■ **YOUR INSTRUCTIONS**: Transcribe all the lines below exactly. Omit the pictures.

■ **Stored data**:
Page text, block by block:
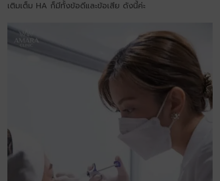
เติมเต็ม HA ก็มีทั้งข้อดีและข้อเสีย ดังนี้ค่ะ
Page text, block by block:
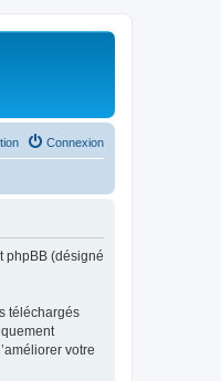
Connexion
phpBB (désigné
téléchargés
votre

■ **WRITTEN REPLY**:
Page text, block by block:
เติมเต็ม HA ก็มีทั้งข้อดีและข้อเสีย ดังนี้ค่ะ
Page text, block by block:
Connexion
phpBB (désigné
téléchargés
votre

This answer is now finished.